= What to work on =
Each image should be skipped while the records are restated word for word.

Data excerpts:
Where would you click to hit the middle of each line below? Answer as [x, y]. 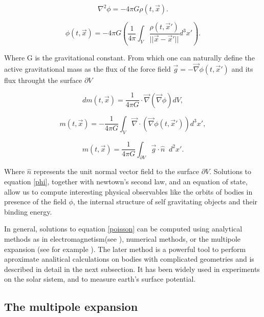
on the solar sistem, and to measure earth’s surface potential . [100, 279]
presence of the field [35, 202]
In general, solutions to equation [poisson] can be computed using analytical [123, 229]
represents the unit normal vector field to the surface [116, 171]
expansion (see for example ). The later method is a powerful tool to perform [125, 249]
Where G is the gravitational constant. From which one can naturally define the [129, 57]
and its [242, 68]
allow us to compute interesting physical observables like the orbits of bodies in [128, 191]
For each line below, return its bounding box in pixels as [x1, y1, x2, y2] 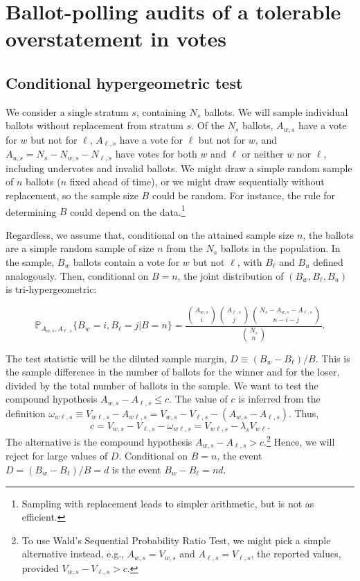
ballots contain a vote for [73, 254, 180, 269]
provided [21, 560, 59, 575]
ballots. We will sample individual [204, 104, 348, 119]
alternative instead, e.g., [21, 546, 124, 561]
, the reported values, [251, 546, 341, 561]
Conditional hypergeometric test [6, 71, 243, 93]
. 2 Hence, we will [264, 432, 335, 448]
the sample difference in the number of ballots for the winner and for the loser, [6, 364, 340, 379]

= Answer to the problem =
Where would you click to hit the middle of each line below? Answer as [x, y]. 
on the solar sistem, and to measure earth’s surface potential . [100, 279]
presence of the field [35, 202]
In general, solutions to equation [poisson] can be computed using analytical [123, 229]
represents the unit normal vector field to the surface [116, 171]
expansion (see for example ). The later method is a powerful tool to perform [125, 249]
Where G is the gravitational constant. From which one can naturally define the [129, 57]
and its [242, 68]
allow us to compute interesting physical observables like the orbits of bodies in [128, 191]
For each line below, return its bounding box in pixels as [x1, y1, x2, y2] 
ballots contain a vote for [73, 254, 180, 269]
provided [21, 560, 59, 575]
ballots. We will sample individual [204, 104, 348, 119]
alternative instead, e.g., [21, 546, 124, 561]
, the reported values, [251, 546, 341, 561]
Conditional hypergeometric test [6, 71, 243, 93]
. 2 Hence, we will [264, 432, 335, 448]
the sample difference in the number of ballots for the winner and for the loser, [6, 364, 340, 379]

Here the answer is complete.